Beginner's Guide to Investment Asset Classes

What image comes to mind when you think of an "investor"? Chances are, it'd be a well-heeled person in a crisp three-piece suit, clutching the newspaper and ready to talk "finance".

The reality of it is quite different! Before the blog dives more into financial topics, I thought it best to build a solid foundation of the key financial terminology you might come across later. This article isn't going to turn you into the Wolf of Wall Street, but will give you a better understanding of the basic financial concepts in a way that is easy to digest.

So, let's talk "finance"!

What is an Asset Class?

An asset class is a grouping of financial assets that exhibit similar characteristics and are subject to the same laws and regulations. Thus, asset classes are made up of instruments that often behave similarly to one another in the financial marketplace.

There are four main asset class categories:

  1. Equity

  2. Fixed Interest

  3. Cash

  4. Property

So, let's get to know them a bit better.

1) Equities

Equities (also known as 'ordinary share' or 'shares') represent a share in the ownership of a publicly-owned business. Their value fluctuates with investors' perceptions of the company's performance.

They have the potential to make you money in two ways:

  • You can receive capital growth through increases in the share price

  • You can receive income in the form of dividends, which is a share of the company's profit relative to the shares you own.

Unfortunately, neither is guaranteed and there is a risk that the share price will fall below the level at which you invested.

Historically, this asset class provides the highest returns over the long term, keeping pace with inflation and providing some extra returns in particularly good years. If you choose the company correctly, you can receive high dividends. If sustainable, they are a good match for known income needs.
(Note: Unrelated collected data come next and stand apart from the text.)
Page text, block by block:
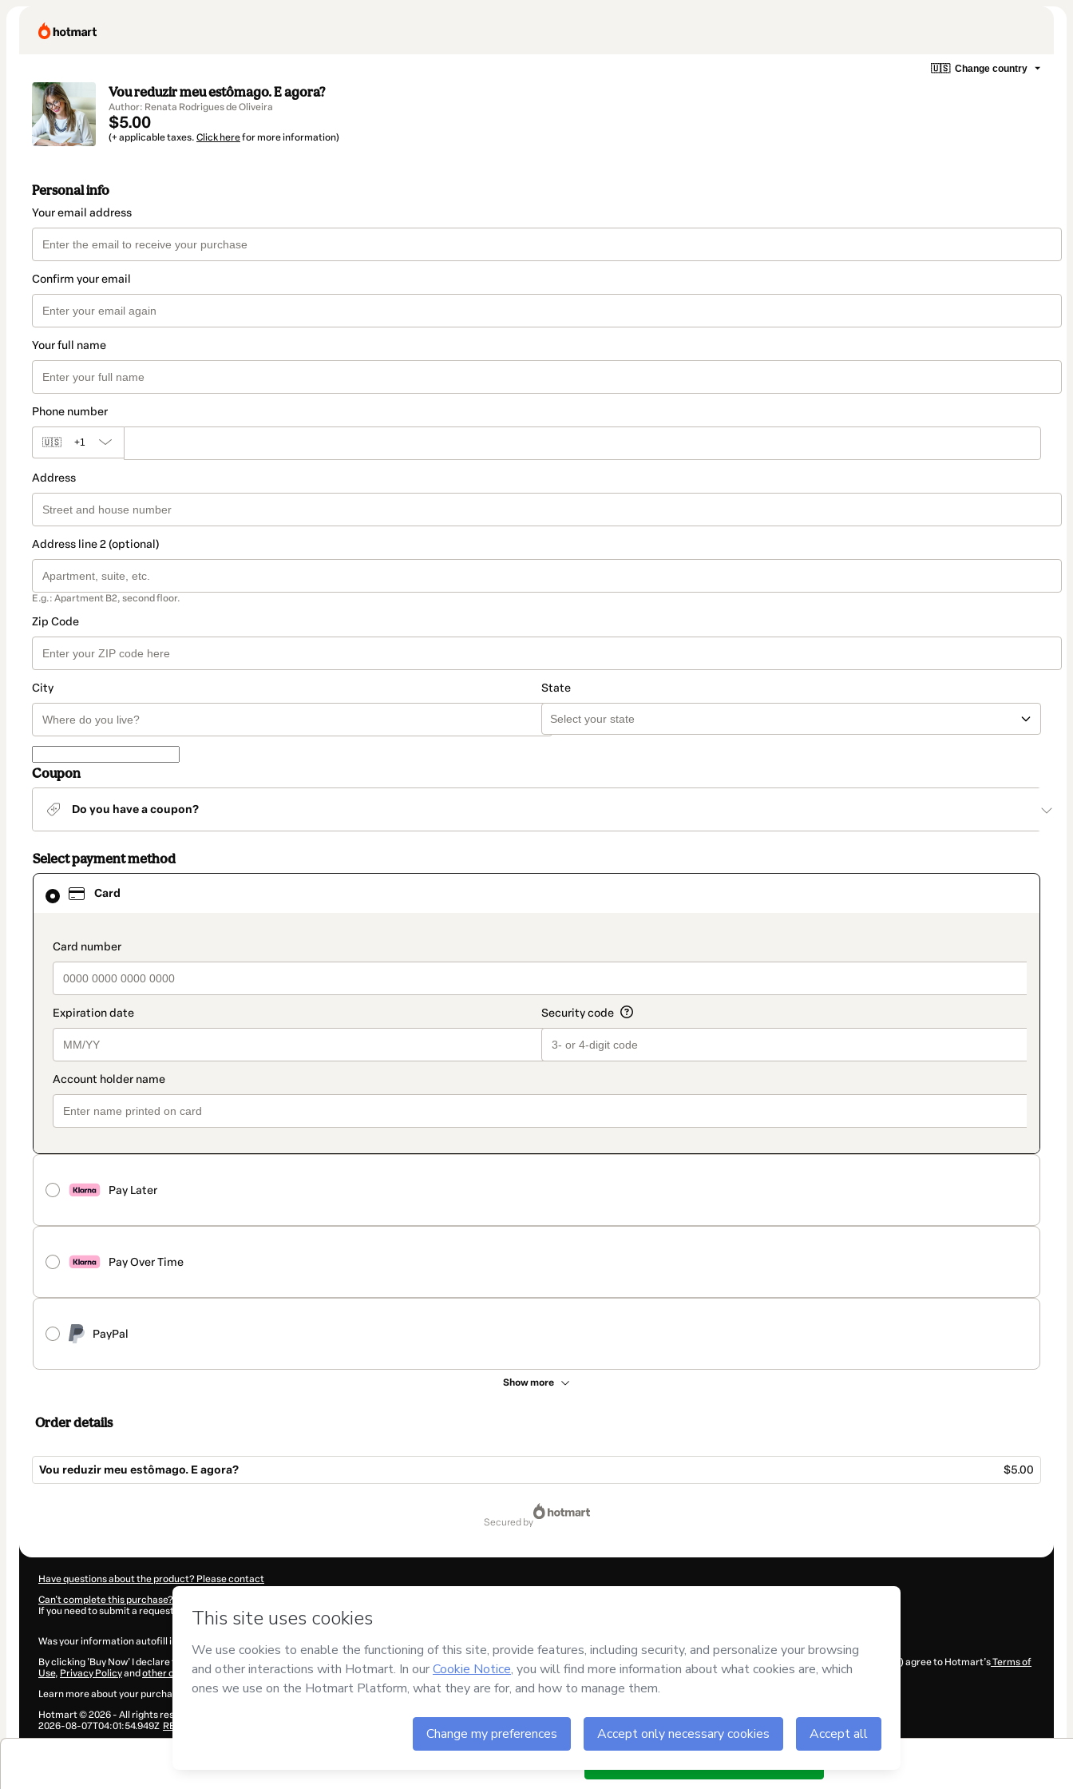
🇺🇸 Change country
Vou reduzir meu estômago. E agora?
Author: Renata Rodrigues de Oliveira
$5.00
(+ applicable taxes. Click herefor more information)
Personal info
Your email address
Confirm your email
Your full name
Phone number
🇺🇸 +1
Address
Address line 2 (optional)
E.g.: Apartment B2, second floor.
Zip Code
City State
Coupon
Do you have a coupon?
Select payment method
Card
payment_data.section_title_v2
Pay Later
Pay Over Time
PayPal
Show more
Card
selected
method
Order details
Vou reduzir meu estômago. E agora? $5.00
secured by
Have questions about the product? Please contact
Can't complete this purchase? Please visit our Help Center
If you need to submit a request to our support team, please provide the code below:
Was your information autofill in?
By clicking 'Buy Now' I declare that I (i) understand that Hotmart is processing this order on behalf of Renata Rodrigues de Oliveira and has no responsibility for the content and/or control over it; (ii) agree to Hotmart’sTerms of
Use, Privacy Policyand other company policies and (iii) am of legal age or authorized and accompanied by a legal guardian.
Learn more about your purchase
here.
Hotmart ©2026- All rights reserved
2026-08-07T04:01:54.949Z REF.

On the other side of the coin, equity prices are volatile - with their price going up and down by significant amounts depending on market conditions. An example is how the share prices of companies in the tourism and hospitality industry reached an all-time low in 2020 due to travel restrictions caused by the COVID-19 pandemic.

2) Fixed Interest

The idea of an individual lending money to a major corporation or a government may initially seem bizarre, but that's exactly what fixed interest is.

The easiest way to think of fixed interest is as a loan. They are typically issued by companies and governments as a way of raising capital, and providing the buyer with a regular stream of income over a specific period, with a promise to return investors their money on a set date in the future. An example of these are bonds and annuities.
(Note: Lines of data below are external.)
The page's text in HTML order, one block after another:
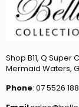
Shop B11, Q Super
Mermaid Waters,
Phone: 07 5526
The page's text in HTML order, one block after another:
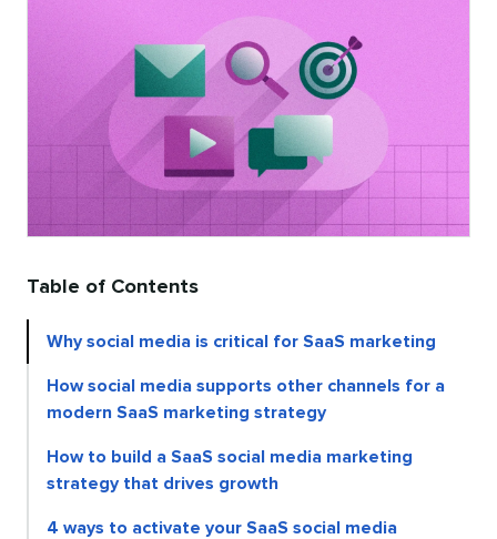
Table of Contents
Why social media is critical for SaaS marketing
How social media supports other channels for a
modern SaaS marketing strategy
How to build a SaaS social media marketing
strategy that drives growth
4 ways to activate your SaaS social media
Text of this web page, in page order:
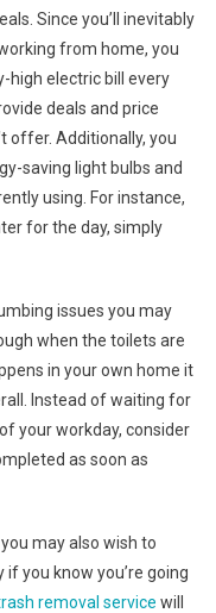
Since you’ll inevitably
from home, you
high electric bill every
deals and price
offer. Additionally, you
saving light bulbs and
using. For instance,
for the day, simply
issues you may
when the toilets are
in your own home it
Instead of waiting for
your workday, consider
as soon as
may also wish to
you know you’re going
removal service will
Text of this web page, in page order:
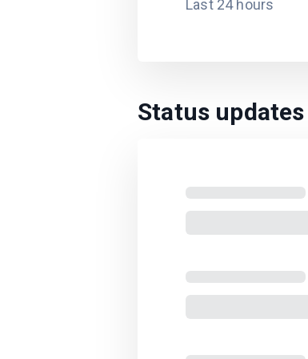
Last 24 hours
Status updates
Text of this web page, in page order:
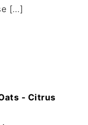
[…]
- Citrus
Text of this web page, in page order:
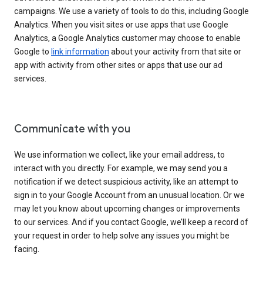
campaigns. We use a variety of tools to do this, including Google
Analytics. When you visit sites or use apps that use Google
Analytics, a Google Analytics customer may choose to enable
Google to link information about your activity from that site or
app with activity from other sites or apps that use our ad
services.
Communicate with you
We use information we collect, like your email address, to
interact with you directly. For example, we may send you a
notification if we detect suspicious activity, like an attempt to
sign in to your Google Account from an unusual location. Or we
may let you know about upcoming changes or improvements
to our services. And if you contact Google, we’ll keep a record of
your request in order to help solve any issues you might be
facing.
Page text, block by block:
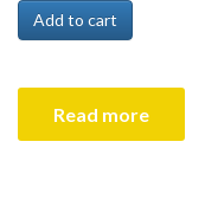
Add to cart
Read more
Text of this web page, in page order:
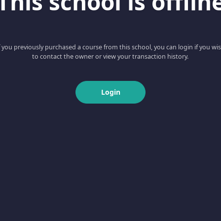
you previously purchased a course from this school, you can login if you
to contact the owner or view your transaction history.
Login
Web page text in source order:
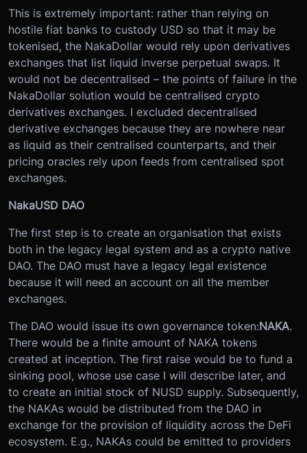
This is extremely important: rather than relying on
hostile fiat banks to custody USD so that it may be
tokenised, the NakaDollar would rely upon derivatives
exchanges that list liquid inverse perpetual swaps. It
would not be decentralised – the points of failure in the
NakaDollar solution would be centralised crypto
derivatives exchanges. I excluded decentralised
derivative exchanges because they are nowhere near
as liquid as their centralised counterparts, and their
pricing oracles rely upon feeds from centralised spot
exchanges.
NakaUSD DAO
The first step is to create an organisation that exists
both in the legacy legal system and as a crypto native
DAO. The DAO must have a legacy legal existence
because it will need an account on all the member
exchanges.
The DAO would issue its own governance token:NAKA.
There would be a finite amount of NAKA tokens
created at inception. The first raise would be to fund a
sinking pool, whose use case I will describe later, and
to create an initial stock of NUSD supply. Subsequently,
the NAKAs would be distributed from the DAO in
exchange for the provision of liquidity across the DeFi
ecosystem. E.g., NAKAs could be emitted to providers
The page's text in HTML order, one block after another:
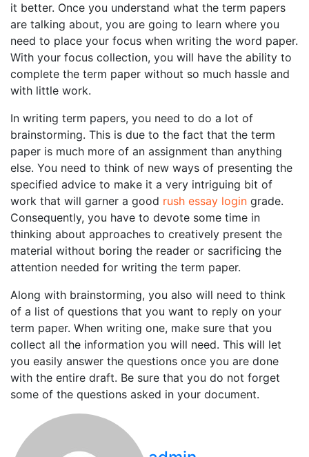
it better. Once you understand what the term papers
are talking about, you are going to learn where you
need to place your focus when writing the word paper.
With your focus collection, you will have the ability to
complete the term paper without so much hassle and
with little work.
In writing term papers, you need to do a lot of
brainstorming. This is due to the fact that the term
paper is much more of an assignment than anything
else. You need to think of new ways of presenting the
specified advice to make it a very intriguing bit of
work that will garner a good rush essay login grade.
Consequently, you have to devote some time in
thinking about approaches to creatively present the
material without boring the reader or sacrificing the
attention needed for writing the term paper.
Along with brainstorming, you also will need to think
of a list of questions that you want to reply on your
term paper. When writing one, make sure that you
collect all the information you will need. This will let
you easily answer the questions once you are done
with the entire draft. Be sure that you do not forget
some of the questions asked in your document.
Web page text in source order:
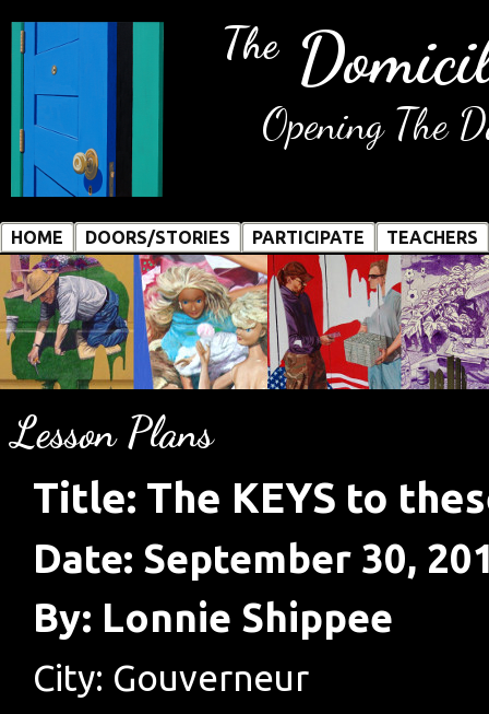
The
Opening The
HOME DOORS/STORIES PARTICIPATE TEACHERS
Lesson Plans
Title: The KEYS to
Date: September 30,
By: Lonnie Shippee
City: Gouverneur
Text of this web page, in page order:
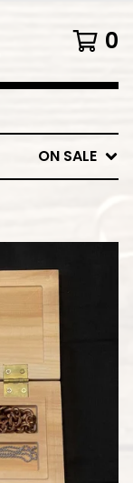
0
ON SALE
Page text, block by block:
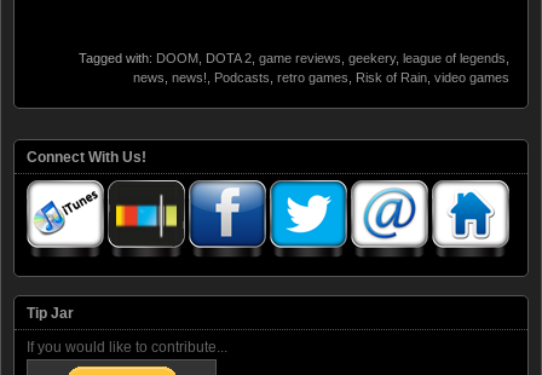
Tagged with: DOOM DOTA 2 game reviews geekery, league of legends
news news! Podcasts retro games Risk of Rain video games
Connect With Us!
Tip Jar
If you would like to contribute...
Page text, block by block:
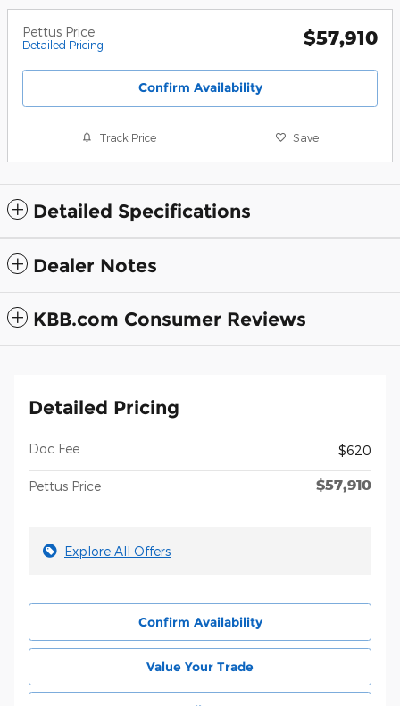
Pettus Price
Detailed Pricing $57,910
Confirm Availability
Track Price Save
Detailed Specifications
Dealer Notes
KBB.com Consumer Reviews
Detailed Pricing
Doc Fee $620
Pettus Price $57,910
Explore All Offers
Confirm Availability
Value Your Trade

Fixed interest is a relatively stable and lower risk asset class as compared to equities but usually deliver lower returns in the long term.

An important thing to note is that the value of fixed interests is sensitive to changes in the interest rate.

3) Cash

"Cash is king" is a phrase you have most likely heard utter at some point, and there is some truth to that statement.

Cash includes idle money, the money in your bank account, saving account, the money in your pocket or hidden under the pillow (don't worry, I won't tell anyone).

Generally, cash gives you the freedom to buy anything instantaneously since it is regarded as liquid, meaning it is more easily accessible.

A cash investment tends to be seen as a lower risk and lower reward than equities and fixed interest. It can be a useful tool for risk-averse investors or as a temporary home for money in-between longer-term decisions.

The strategy for using cash funds is to achieve a competitive rate of return whilst maintaining safety and liquidity for the investor. As you'd imagine, this is not ideal for an investor looking for longer-term capital growth.

4) Property

Property as an asset class falls under the larger umbrella class called "Alternative Investments", comprising of assets outside of the traditional stocks and bonds. Alternative Investments is a complex class and would be better tackled in its own article; so for simplicity, this post will only focus on Property.

Invested real estate refers to properties that generate income for the buyer pr are purchased with profit in mind, rather than as a place for the buyer to live.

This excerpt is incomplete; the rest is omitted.